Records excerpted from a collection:

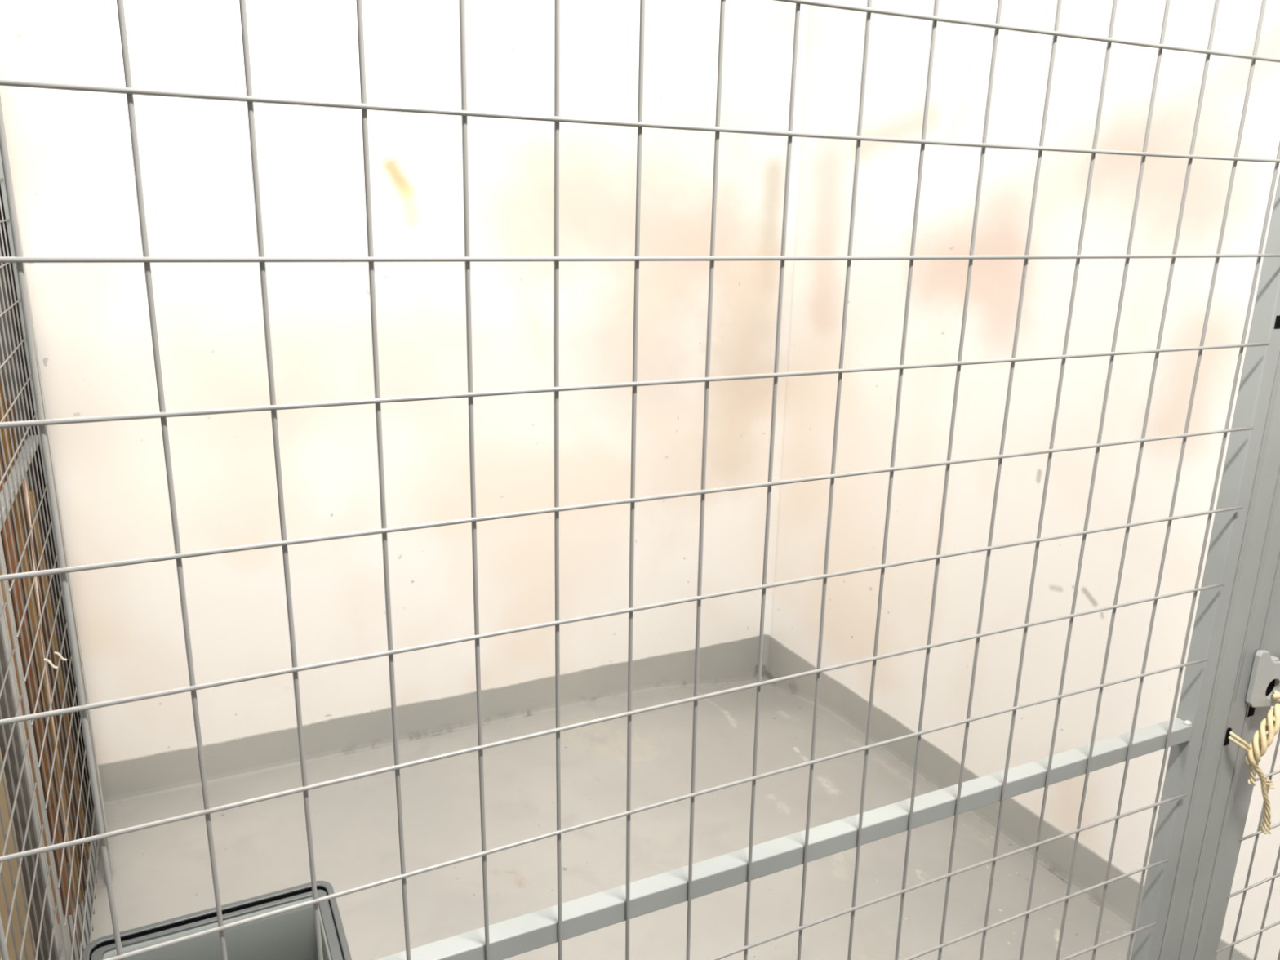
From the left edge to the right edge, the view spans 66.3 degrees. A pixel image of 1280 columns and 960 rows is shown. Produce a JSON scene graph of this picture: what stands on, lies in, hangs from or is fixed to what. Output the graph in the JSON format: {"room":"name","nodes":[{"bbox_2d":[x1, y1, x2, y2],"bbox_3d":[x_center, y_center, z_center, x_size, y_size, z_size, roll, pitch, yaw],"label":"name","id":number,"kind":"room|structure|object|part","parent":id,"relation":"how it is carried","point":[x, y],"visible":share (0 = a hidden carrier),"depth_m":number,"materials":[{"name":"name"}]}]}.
{"room":"animal kennel","nodes":[
{"label":"animal kennel","id":0,"kind":"room"},
{"bbox_2d":[0,0,810,764],"bbox_3d":[-0.976,-0.512,2.354,3.132,2.830,0.142,-6,17,-25],"label":"wall","id":1,"kind":"structure","parent":0,"point":[70,152],"depth_m":2.53,"materials":[{"name":"paint"}]},
{"bbox_2d":[97,634,770,805],"bbox_3d":[-0.978,0.760,2.658,3.132,0.177,0.022,-6,17,-25],"label":"baseboard","id":2,"kind":"structure","parent":1,"relation":"attached to","point":[733,662],"depth_m":2.82,"materials":[{"name":"grey paint"}]},
{"bbox_2d":[55,680,1135,959],"bbox_3d":[-0.197,1.250,1.367,3.350,0.150,3.300,-6,17,-25],"label":"floor","id":3,"kind":"structure","parent":0,"point":[163,872],"depth_m":2.38,"materials":[{"name":"paint"}]},
{"bbox_2d":[0,748,37,959],"bbox_3d":[-1.212,0.659,1.630,0.302,0.800,0.015,-6,17,-25],"label":"cardboard sheet","id":4,"kind":"object","parent":3,"relation":"on","point":[3,910],"visible":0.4,"depth_m":1.70,"materials":[{"name":"brown cardboard"}]},
{"bbox_2d":[0,631,56,959],"bbox_3d":[-1.109,0.560,1.749,0.033,0.930,0.022,-6,17,-25],"label":"panel","id":5,"kind":"object","parent":3,"relation":"on","point":[2,704],"visible":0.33,"depth_m":1.75,"materials":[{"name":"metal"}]},
{"bbox_2d":[0,531,63,923],"bbox_3d":[-1.226,0.279,1.908,0.013,1.380,0.020,-6,17,-25],"label":"wooden board","id":6,"kind":"object","parent":3,"relation":"on","point":[2,582],"visible":0.28,"depth_m":1.97,"materials":[{"name":"beige wood"}]},
{"bbox_2d":[0,451,74,915],"bbox_3d":[-1.220,0.258,1.928,0.017,1.410,0.020,-6,17,-25],"label":"wooden board","id":7,"kind":"object","parent":3,"relation":"on","point":[6,527],"visible":0.59,"depth_m":1.97,"materials":[{"name":"orange wood"}]},
{"bbox_2d":[0,376,82,904],"bbox_3d":[-1.219,0.258,1.964,0.014,1.390,0.022,-6,17,-25],"label":"wooden board","id":8,"kind":"object","parent":3,"relation":"on","point":[1,387],"visible":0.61,"depth_m":1.96,"materials":[{"name":"brown wood"}]},
{"bbox_2d":[5,397,86,896],"bbox_3d":[-1.216,0.383,2.018,0.011,1.120,0.020,-6,17,-25],"label":"wooden board","id":9,"kind":"object","parent":3,"relation":"on","point":[6,398],"visible":0.36,"depth_m":2.01,"materials":[{"name":"brown wood"}]},
{"bbox_2d":[0,184,96,865],"bbox_3d":[-1.617,-0.065,1.953,0.708,2.000,0.188,-6,17,-25],"label":"mesh panel","id":10,"kind":"object","parent":3,"relation":"on","point":[1,195],"visible":0.02,"depth_m":2.08,"materials":[{"name":"grey metal"}]},
{"bbox_3d":[-1.421,-0.064,1.947,0.338,1.910,0.008,-6,17,-25],"label":"door","id":11,"kind":"part","parent":10,"relation":"part of","materials":[{"name":"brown metal"}]},
{"bbox_2d":[0,120,113,959],"bbox_3d":[-0.891,0.062,1.336,0.038,2.123,1.980,-6,17,-25],"label":"wall","id":12,"kind":"structure","parent":3,"relation":"on","point":[8,493],"depth_m":1.64,"materials":[{"name":"grey metal"}]},
{"bbox_3d":[-0.884,0.008,1.310,0.002,2.005,0.027,-6,17,-25],"label":"frame post","id":13,"kind":"part","parent":12,"relation":"part of","materials":[{"name":"grey metal"}]},
{"bbox_3d":[-0.917,-0.011,1.376,0.002,2.005,0.032,-6,17,-25],"label":"frame post","id":14,"kind":"part","parent":12,"relation":"part of","materials":[{"name":"grey metal"}]},
{"bbox_2d":[43,657,57,669],"bbox_3d":[-1.002,0.312,1.666,0.020,0.022,0.005,-3,16,-16],"label":"cord","id":15,"kind":"object","parent":12,"relation":"attached to","point":[51,664],"visible":1,"depth_m":1.67,"materials":[{"name":"white fabric"}]},
{"bbox_2d":[23,475,80,947],"bbox_3d":[-1.114,0.428,1.857,0.004,0.921,0.244,-6,17,-25],"label":"cane","id":16,"kind":"object","parent":12,"relation":"attached to","point":[25,484],"visible":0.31,"depth_m":1.83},
{"bbox_2d":[53,651,66,661],"bbox_3d":[-1.060,0.323,1.792,0.020,0.021,0.005,-3,16,-16],"label":"cord","id":17,"kind":"object","parent":12,"relation":"attached to","point":[55,652],"visible":1,"depth_m":1.79,"materials":[{"name":"white fabric"}]},
{"bbox_3d":[-1.078,0.869,1.910,0.017,0.014,0.584,-6,17,-25],"label":"rail","id":18,"kind":"part","parent":12,"relation":"part of","materials":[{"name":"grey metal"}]},
{"bbox_2d":[29,489,88,870],"bbox_3d":[-1.214,0.469,2.062,0.010,0.930,0.020,-6,17,-25],"label":"wooden board","id":19,"kind":"object","parent":3,"relation":"on","point":[30,491],"visible":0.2,"depth_m":2.03,"materials":[{"name":"brown wood"}]},
{"bbox_2d":[81,880,351,959],"bbox_3d":[-0.643,0.969,1.542,0.406,0.274,0.572,-6,17,-25],"label":"storage bin","id":20,"kind":"object","parent":3,"relation":"on","point":[291,935],"visible":0.78,"depth_m":1.75,"materials":[{"name":"grey plastic"}]},
{"bbox_2d":[0,0,1279,959],"bbox_3d":[0.035,0.264,0.694,1.110,2.123,0.024,-6,17,-25],"label":"mesh panel","id":21,"kind":"object","parent":3,"relation":"on","point":[1184,734],"visible":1,"depth_m":0.66,"materials":[{"name":"grey metal"}]},
{"bbox_3d":[0.526,0.159,0.913,0.018,2.020,0.018,-6,17,-25],"label":"post","id":22,"kind":"part","parent":21,"relation":"part of","materials":[{"name":"grey metal"}]},
{"bbox_2d":[1158,351,1279,959],"bbox_3d":[0.568,0.201,0.956,0.083,2.123,0.024,-8,18,-31],"label":"post","id":23,"kind":"object","parent":3,"relation":"on","point":[1260,549],"visible":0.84,"depth_m":0.95,"materials":[{"name":"grey metal"}]},
{"bbox_2d":[1193,551,1279,959],"bbox_3d":[0.943,0.148,1.135,0.772,2.103,0.034,-6,17,-25],"label":"door","id":24,"kind":"structure","parent":23,"relation":"attached to","point":[1264,678],"depth_m":1.04,"materials":[{"name":"grey metal"}]},
{"bbox_2d":[1228,690,1279,837],"bbox_3d":[0.619,0.293,0.986,0.081,0.164,0.025,-6,17,-25],"label":"twine","id":25,"kind":"object","parent":24,"relation":"attached to","point":[1254,751],"visible":1,"depth_m":0.97,"materials":[{"name":"fabric"}]},
{"bbox_3d":[0.643,0.201,0.984,0.092,0.080,0.006,-6,17,-25],"label":"lock plate","id":26,"kind":"part","parent":24,"relation":"part of","materials":[{"name":"grey metal"}]},
{"bbox_2d":[771,0,1279,959],"bbox_3d":[1.233,-0.271,1.672,0.124,2.830,3.366,-7,18,-27],"label":"wall","id":27,"kind":"structure","parent":0,"point":[899,49],"depth_m":2.24,"materials":[{"name":"paint"}]},
{"bbox_2d":[766,635,1253,959],"bbox_3d":[1.155,0.998,1.981,0.012,0.177,3.120,-7,18,-27],"label":"baseboard","id":28,"kind":"structure","parent":27,"relation":"attached to","point":[1020,824],"depth_m":2.54,"materials":[{"name":"grey paint"}]}
]}

WHAT TO DO: In the entries, find every line holding "kennel" and copy it.

SOLVED EXERCISE:
{"room":"animal kennel","nodes":[
{"label":"animal kennel","id":0,"kind":"room"},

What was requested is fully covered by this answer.